4.4 Special warnings and precautions for use
Care is advised in the administration of paracetamol to patients with severe renal or severe hepatic impairment. The hazard of overdose is greater in those with non-cirrhotic alcoholic liver disease. Medical advice should be sought before taking this product in patients with these conditions:
o An enlargement of the prostate gland
o Occlusive Vascular disease (e.g. Raynaud’s Phenomenon) This product should not be used by patients taking other sympathomimetics (such as decongestants, appetite suppressants and amphetamine-like psychostimulants).

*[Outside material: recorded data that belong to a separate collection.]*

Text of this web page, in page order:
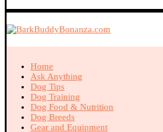
Home
Ask Anything
Dog Tips
Dog Training
Dog Food & Nutrition
Dog Breeds
Gear and Equipment
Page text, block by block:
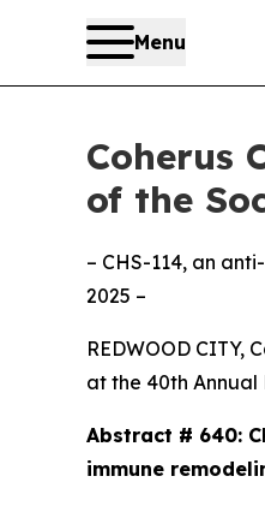
Menu
Coherus
of the
– CHS-114, an
2025 –
REDWOOD CITY,
at the 40th
Abstract # 640:
immune
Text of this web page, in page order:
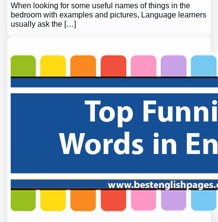
When looking for some useful names of things in the
bedroom with examples and pictures, Language learners
usually ask the […]
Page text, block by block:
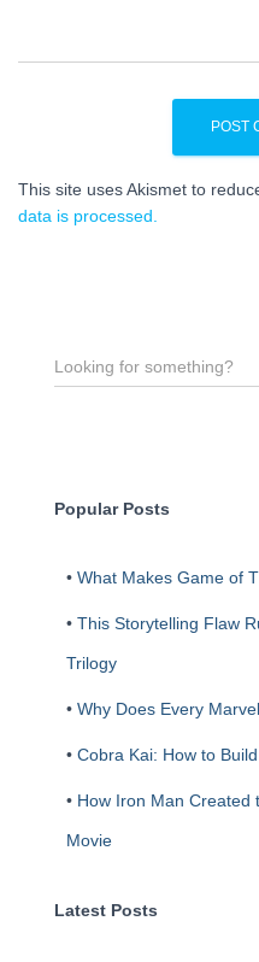
This site uses Akismet to
data is processed.
S
e
Popular Posts
• What Makes Game of
• This Storytelling Flaw
Trilogy
• Why Does Every
• Cobra Kai: How to
• How Iron Man Created
Movie
Latest Posts
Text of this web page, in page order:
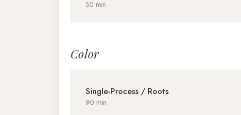
30 min
Color
Single-Process / Roots
90 min
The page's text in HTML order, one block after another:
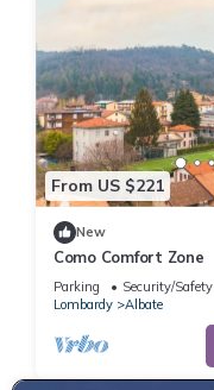
From US $221
New
Como Comfort Zone
Parking Security/Safety
Lombardy
Albate
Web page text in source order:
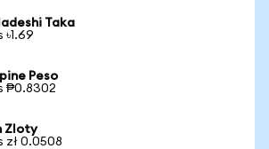
Taka
৳1.69
Peso
₱0.8302
Zloty
zł 0.0508
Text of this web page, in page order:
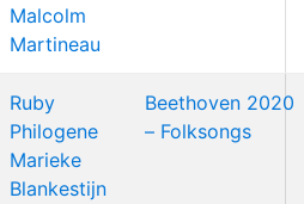
Malcolm
Martineau
Ruby
Philogene
Marieke
Blankestijn
Beethoven 2020
– Folksongs
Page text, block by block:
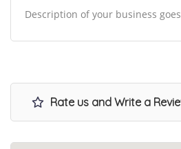
Description of your business
Rate us and Write a
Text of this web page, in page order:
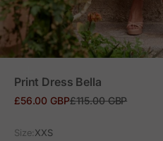
Print Dress Bella
Sale price
£56.00 GBPRegular price
£115.00 GBP
Size:XXS
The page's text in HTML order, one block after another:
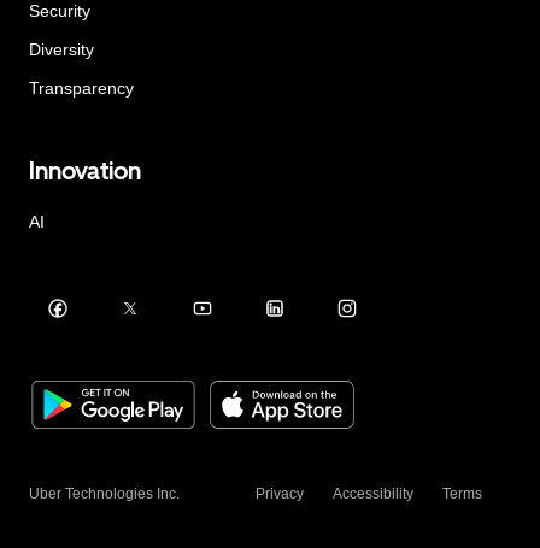
Security
Diversity
Transparency
Innovation
AI
Uber Technologies Inc. Privacy Accessibility Terms
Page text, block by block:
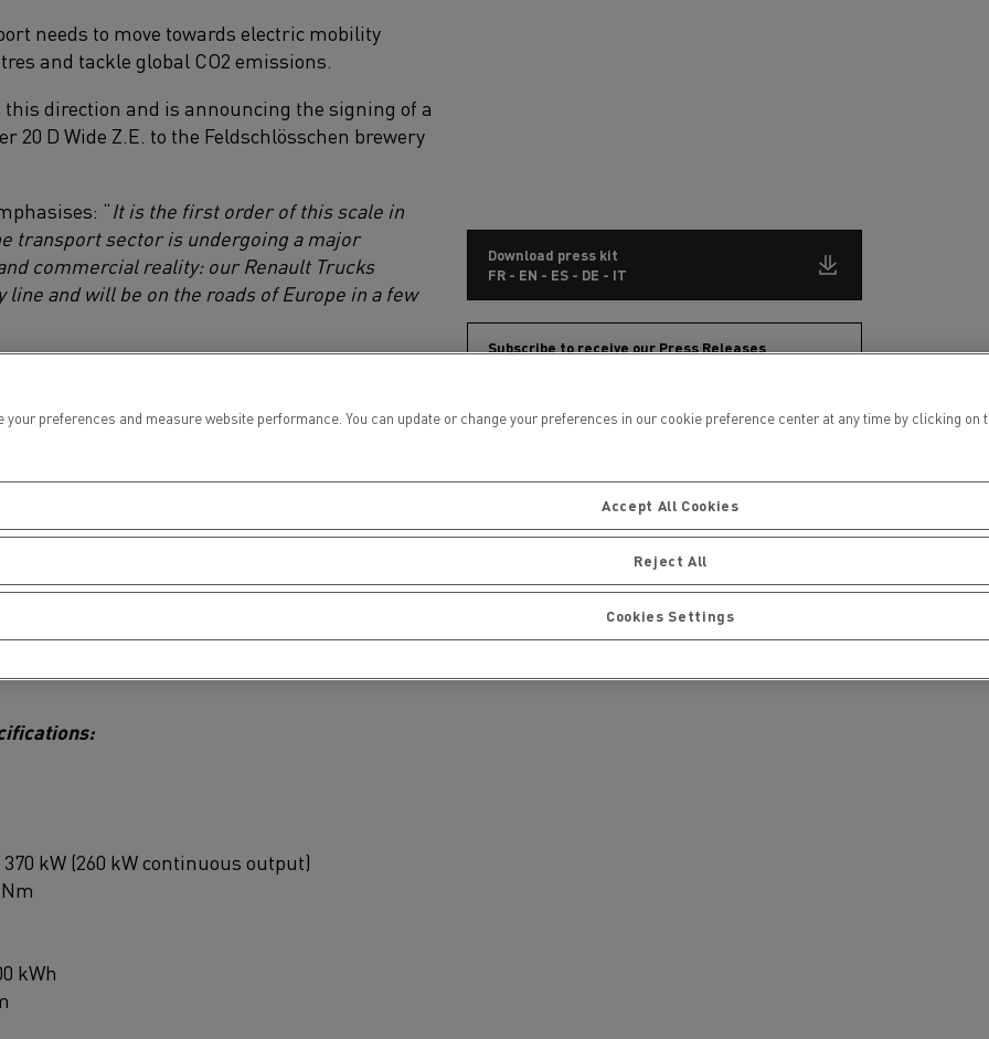
needs to move towards electric mobility
and tackle global CO2 emissions.
direction and is announcing the signing of a
20 D Wide Z.E. to the Feldschlösschen brewery
“It is the first order of this scale in
transport sector is undergoing a major
commercial reality: our Renault Trucks
and will be on the roads of Europe in a few
logistics, partly through production sites
from 3.1 to 26 tonnes, Renault Trucks meets
and distribution operations, enabling
kW (260 kW continuous output)
kWh
Download press kit
FR - EN - ES - DE - IT
Subscribe to receive our Press Releases
Press contact
Severyne Molard
Phone : + 33 665864552
E-mail : severyne.molard@renault-trucks.co
m
preferences and measure website performance. You can update or change your preferences in our cookie preference center at any time by clicking
Accept All Cookies
Reject All
Cookies Settings
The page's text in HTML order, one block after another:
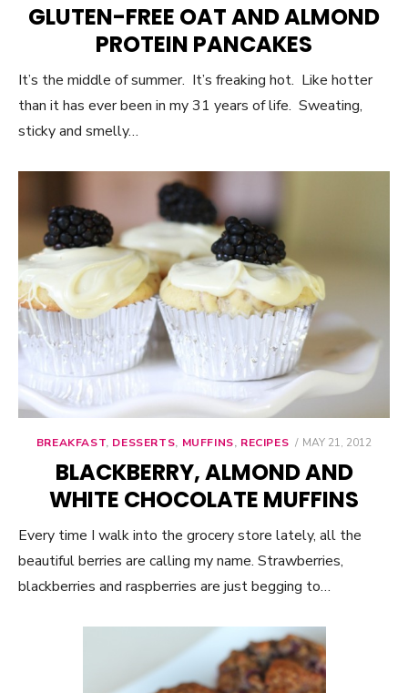
GLUTEN-FREE OAT AND ALMOND
PROTEIN PANCAKES
It’s the middle of summer. It’s freaking hot. Like hotter
than it has ever been in my 31 years of life. Sweating,
sticky and smelly…
BREAKFAST, DESSERTS, MUFFINS, RECIPES
POSTED
MAY 21, 2012
BLACKBERRY, ALMOND AND
WHITE CHOCOLATE MUFFINS
Every time I walk into the grocery store lately, all the
beautiful berries are calling my name. Strawberries,
blackberries and raspberries are just begging to…
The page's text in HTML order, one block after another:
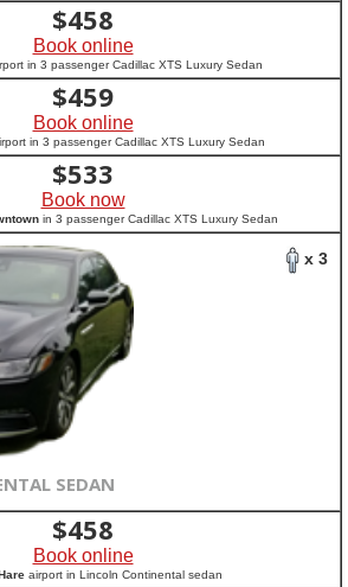
$458
Book online
in 3 passenger Cadillac XTS Luxury Sedan
$459
Book online
in 3 passenger Cadillac XTS Luxury Sedan
$533
Book now
in 3 passenger Cadillac XTS Luxury Sedan
x 3
SEDAN
$458
Book online
airport in Lincoln Continental sedan
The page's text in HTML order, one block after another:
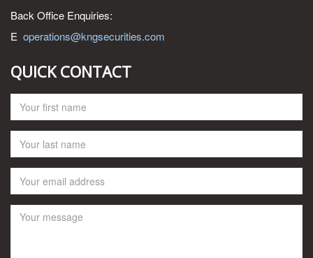
Back Office Enquiries:
E operations@kngsecurities.com
QUICK CONTACT
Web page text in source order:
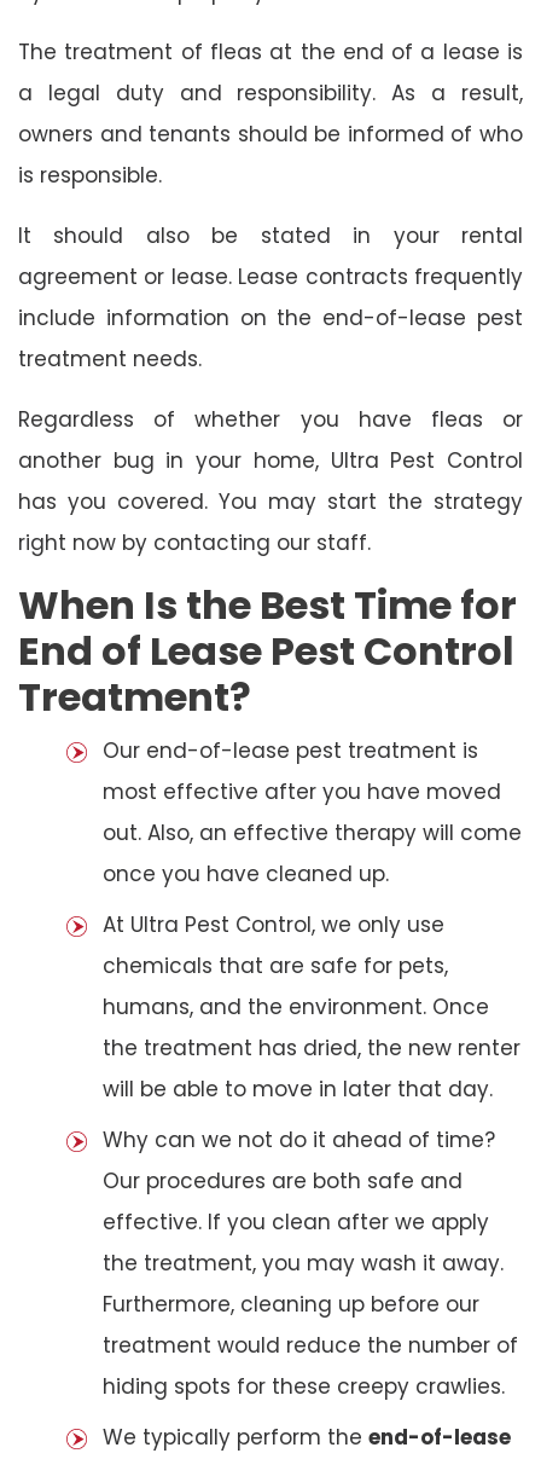
The treatment of fleas at the end of a lease is
a legal duty and responsibility. As a result,
owners and tenants should be informed of who
is responsible.
It should also be stated in your rental
agreement or lease. Lease contracts frequently
include information on the end-of-lease pest
treatment needs.
Regardless of whether you have fleas or
another bug in your home, Ultra Pest Control
has you covered. You may start the strategy
right now by contacting our staff.
When Is the Best Time for
End of Lease Pest Control
Treatment?
Our end-of-lease pest treatment is
most effective after you have moved
out. Also, an effective therapy will come
once you have cleaned up.
At Ultra Pest Control, we only use
chemicals that are safe for pets,
humans, and the environment. Once
the treatment has dried, the new renter
will be able to move in later that day.
Why can we not do it ahead of time?
Our procedures are both safe and
effective. If you clean after we apply
the treatment, you may wash it away.
Furthermore, cleaning up before our
treatment would reduce the number of
hiding spots for these creepy crawlies.
We typically perform the end-of-lease
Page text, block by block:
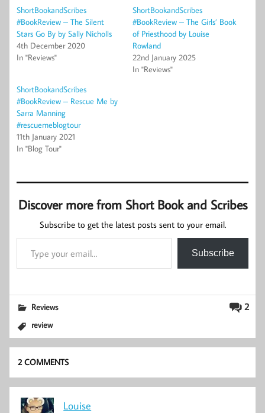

Patients with rare hereditary problems of fructose intolerance, glucose-galactose malabsorption or sucrase-isomaltase insufficiency should not take this medicine. Do not exceed the stated dose. Patients should be advised not to take other paracetamol-containing or any other cold, flu or decongestant products concurrently. If symptoms persist consult your doctor. Keep out of the reach and sight of children. Special label warnings Do not take with other flu, cold or decongestant products. Do not take with any other paracetamol-containing products. Immediate medical advice should be sought in the event of an overdose, even if you feel well. Special leaflet warnings Immediate medical advice should be sought in the event of an overdose, even if you feel well, because of the risk of delayed, serious liver damage.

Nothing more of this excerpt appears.